We are taught at a small age that the roots of a tree are very important. They provide nutrition, water, and stability. One can imagine that a large tree would have a quite substantial root network. And while the rate and expanse of root growth is different for all species, industry experts say that the root system can be as large as 4-7 times the size of the canopy[1]! It is also subject to geography and soil composition. In ideal soil conditions, roots will spread far, deep and wide. However, in urban developments, roots may not have the ample space, or preferred soil texture to reach their full potential. This creates a problem known as Root Girdling. This occurs when roots wind around the base of a tree, restricting the flow of nutrients. As trees grow the diameter of both the trunk and the roots will increase. Tangled knots and circling snares will become tighter and eventually strangle the tree itself. Often, trees and saplings grown in burlap or containers will respond to the constricted space by winding their roots in a circular fashion. The condition can be exacerbated by incorrectly planting the tree to deep. As you venture out into the nicer weather and watch your buds bloom, keep watch for these tell-tale symptoms that something might be brewing under the surface.

 

 

“Flare”

One of the most visible signs of root girdling is the lack of natural trunk flare at its base. A tree with girdling roots will resemble a telephone pole, shooting straight down into the ground. This is due to the restriction that the offending root places on the natural expansion at the base of the trunk. The roots will naturally reach and expand during the growth season. Healthy trees will have a gradually expanding base that will “flare” at the soil surface. Roots that are winding around the trunk will compress and restrict this natural expansion, resulting in a straight trunk entering the ground.

 

“Vigor”

Affected trees will show signs of distress in certain areas. A section of the tree may present with lighter or sparse foliage. The leaves may also be small, wither and turn color early in the growing season.

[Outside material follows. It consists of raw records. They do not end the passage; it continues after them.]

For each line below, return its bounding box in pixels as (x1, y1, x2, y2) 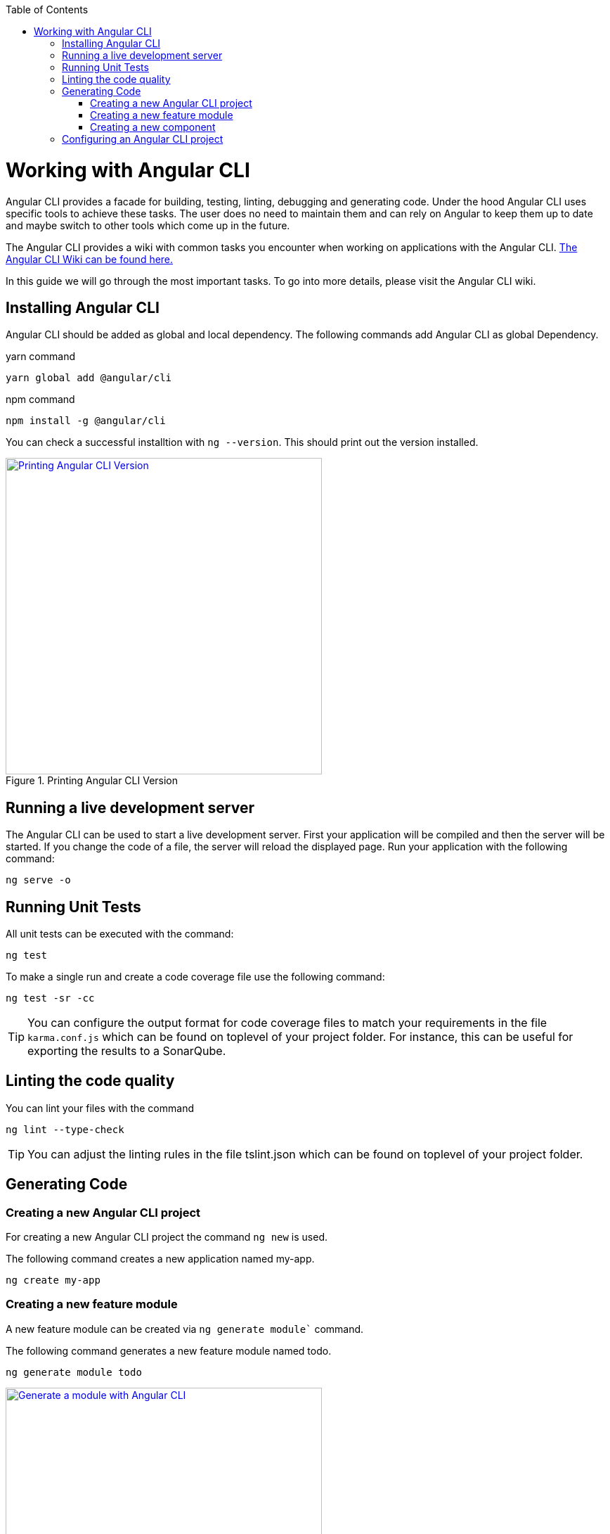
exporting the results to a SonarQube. (27, 1044, 226, 1059)
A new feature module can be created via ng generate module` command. (6, 1322, 364, 1335)
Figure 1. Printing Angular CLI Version (6, 774, 179, 787)
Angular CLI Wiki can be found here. (6, 253, 174, 265)
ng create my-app (6, 1274, 100, 1286)
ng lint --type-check (6, 1123, 124, 1135)
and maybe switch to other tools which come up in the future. (6, 219, 290, 231)
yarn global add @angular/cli (6, 372, 172, 384)
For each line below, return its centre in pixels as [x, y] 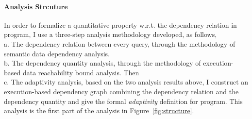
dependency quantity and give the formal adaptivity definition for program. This [123, 101]
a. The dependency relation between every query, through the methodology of [120, 43]
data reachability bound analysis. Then [81, 72]
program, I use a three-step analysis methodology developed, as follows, [110, 34]
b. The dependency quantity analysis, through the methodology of [102, 63]
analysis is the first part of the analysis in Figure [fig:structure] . [99, 110]
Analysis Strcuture [36, 6]
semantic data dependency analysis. [57, 53]
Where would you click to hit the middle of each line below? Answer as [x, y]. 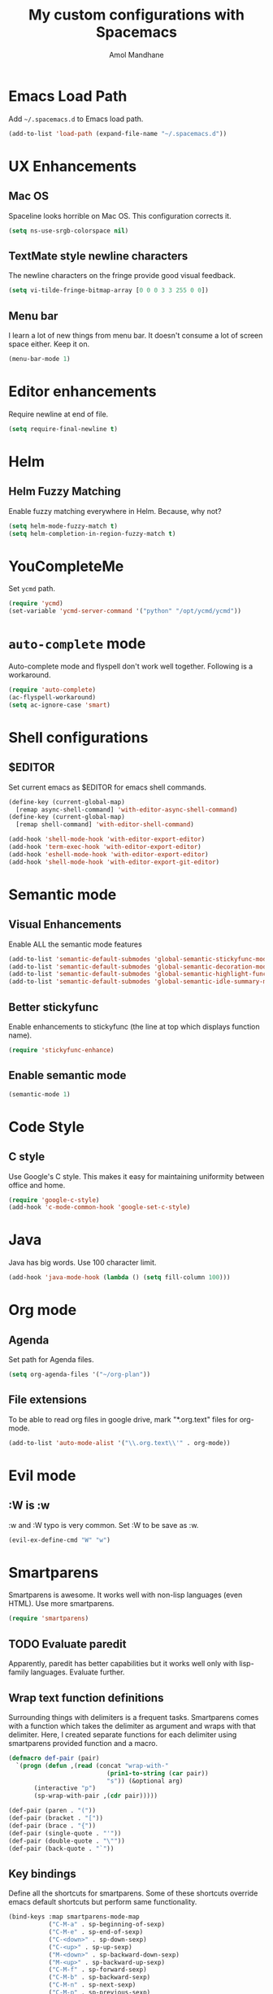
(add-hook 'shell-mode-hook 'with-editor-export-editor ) [107, 839]
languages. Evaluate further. [78, 1672]
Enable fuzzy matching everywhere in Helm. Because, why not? [115, 511]
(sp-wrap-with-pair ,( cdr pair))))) [96, 1796]
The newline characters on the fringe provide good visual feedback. [122, 276]
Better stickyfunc [54, 1007]
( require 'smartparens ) [49, 1619]
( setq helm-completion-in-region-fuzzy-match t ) [92, 533]
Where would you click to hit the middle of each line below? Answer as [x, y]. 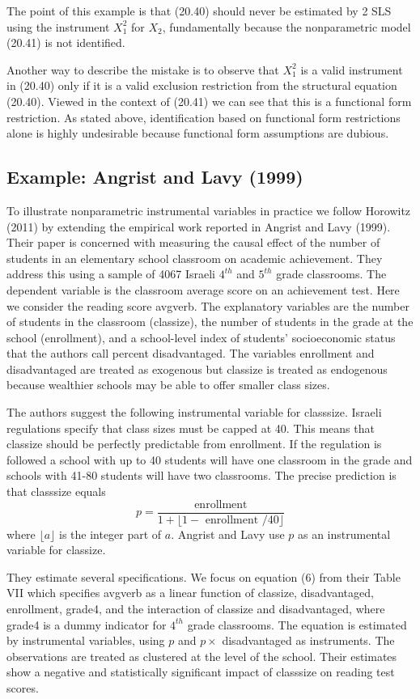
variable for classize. [56, 550]
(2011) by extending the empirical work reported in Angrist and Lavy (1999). [199, 226]
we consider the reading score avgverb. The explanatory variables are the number [208, 305]
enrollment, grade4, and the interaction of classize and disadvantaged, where [196, 609]
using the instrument [58, 26]
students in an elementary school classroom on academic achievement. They [195, 258]
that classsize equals [56, 491]
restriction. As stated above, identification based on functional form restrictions [204, 117]
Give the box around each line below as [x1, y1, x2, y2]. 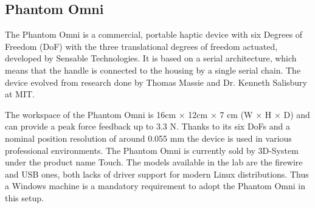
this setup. [5, 191, 44, 204]
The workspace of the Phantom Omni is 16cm [5, 108, 176, 120]
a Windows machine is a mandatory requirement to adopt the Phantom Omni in [5, 179, 305, 192]
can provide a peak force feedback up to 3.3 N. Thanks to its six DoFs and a [5, 120, 290, 133]
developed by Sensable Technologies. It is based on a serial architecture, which [5, 52, 297, 64]
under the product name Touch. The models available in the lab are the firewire [5, 156, 303, 168]
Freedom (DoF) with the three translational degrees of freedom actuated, [5, 40, 278, 52]
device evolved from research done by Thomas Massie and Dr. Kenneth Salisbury [5, 75, 307, 88]
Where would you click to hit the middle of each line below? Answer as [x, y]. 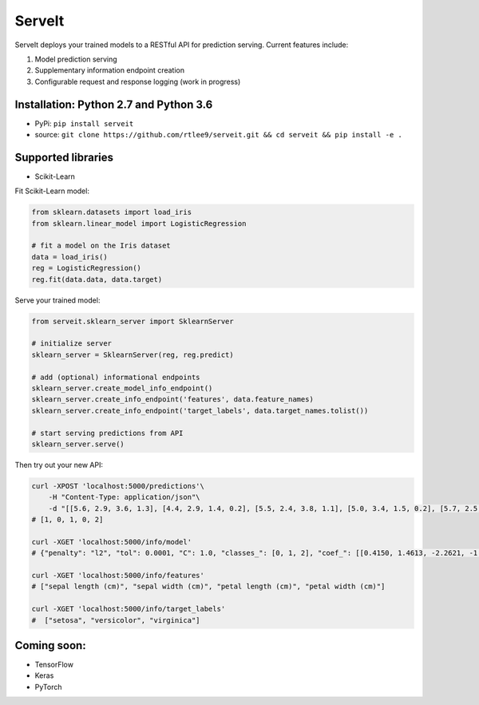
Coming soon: [51, 646]
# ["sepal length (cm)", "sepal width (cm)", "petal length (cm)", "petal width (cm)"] [208, 586]
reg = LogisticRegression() [86, 268]
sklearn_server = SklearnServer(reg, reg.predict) [133, 354]
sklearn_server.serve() [78, 444]
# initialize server [71, 344]
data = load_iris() [69, 257]
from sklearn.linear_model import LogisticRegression [139, 223]
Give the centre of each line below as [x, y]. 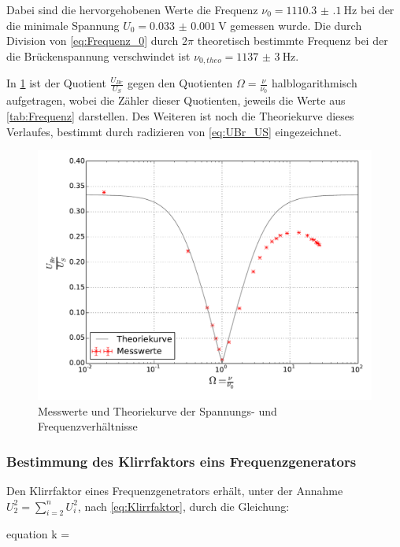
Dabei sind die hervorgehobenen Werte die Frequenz [132, 9]
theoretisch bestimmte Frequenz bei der [293, 41]
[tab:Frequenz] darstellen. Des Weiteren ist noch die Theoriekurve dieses [180, 116]
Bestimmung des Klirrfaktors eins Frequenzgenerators [181, 461]
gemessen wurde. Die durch [296, 25]
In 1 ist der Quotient [56, 83]
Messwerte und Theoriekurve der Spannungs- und [157, 410]
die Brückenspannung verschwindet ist [98, 55]
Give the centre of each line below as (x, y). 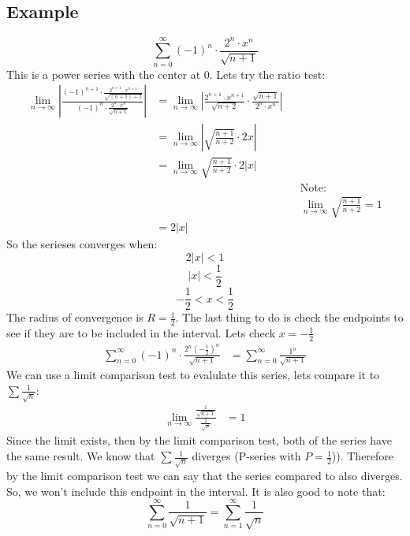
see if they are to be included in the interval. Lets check (141, 332)
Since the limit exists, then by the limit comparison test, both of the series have (199, 440)
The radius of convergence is (75, 317)
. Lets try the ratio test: (267, 74)
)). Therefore (363, 456)
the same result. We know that (81, 456)
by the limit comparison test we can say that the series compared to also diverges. (205, 475)
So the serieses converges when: (82, 244)
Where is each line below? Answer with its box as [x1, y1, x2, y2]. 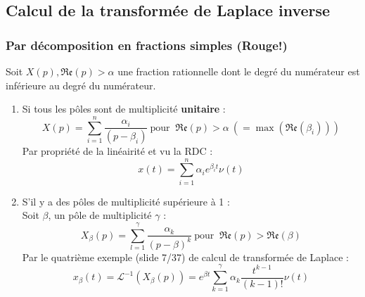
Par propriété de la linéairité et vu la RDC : [22, 144, 213, 158]
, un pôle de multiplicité [48, 208, 152, 222]
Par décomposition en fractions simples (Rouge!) [6, 36, 288, 53]
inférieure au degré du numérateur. [6, 77, 156, 92]
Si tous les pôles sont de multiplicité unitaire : [22, 101, 226, 116]
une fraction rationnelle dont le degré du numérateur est [117, 64, 360, 78]
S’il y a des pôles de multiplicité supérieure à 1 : [22, 194, 230, 208]
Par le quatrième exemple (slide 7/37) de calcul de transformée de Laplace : [22, 249, 349, 264]
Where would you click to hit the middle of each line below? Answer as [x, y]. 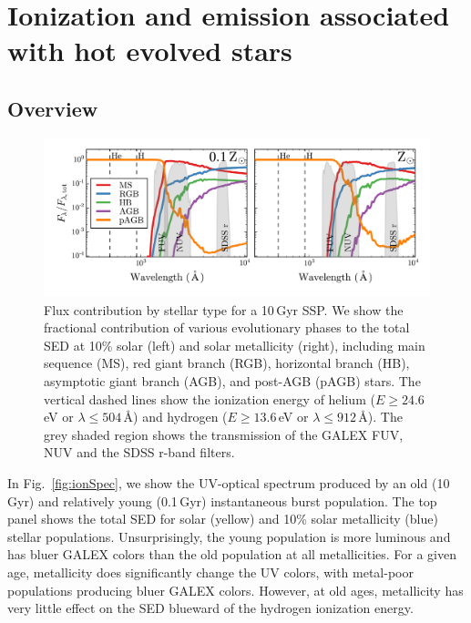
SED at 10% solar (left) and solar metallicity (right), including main [235, 345]
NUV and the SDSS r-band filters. [139, 452]
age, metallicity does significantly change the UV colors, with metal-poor [210, 572]
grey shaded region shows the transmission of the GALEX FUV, [224, 434]
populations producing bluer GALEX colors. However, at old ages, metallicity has [235, 590]
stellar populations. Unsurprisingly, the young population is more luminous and [229, 536]
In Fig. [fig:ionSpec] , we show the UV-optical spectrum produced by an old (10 [229, 483]
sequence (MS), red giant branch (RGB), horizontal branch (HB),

Certain branches may seem to die off and in more serious cases, the girdling roots can compress the vascular system enough that it can be fatal to the entire tree.

 

 

 

If you suspect that your tree my be strangling itself, you should immediately consult your arborist! Root Excavation, when done with the proper equipment by a trained professional can SAVE YOUR TREE!  Using an Air Spade, your arborist will carefully remove the soil from the suspected area and visually inspect the root system. Any knots or tight tangles can then be carefully removed, alleviating the restriction and allowing the system to heal and recover.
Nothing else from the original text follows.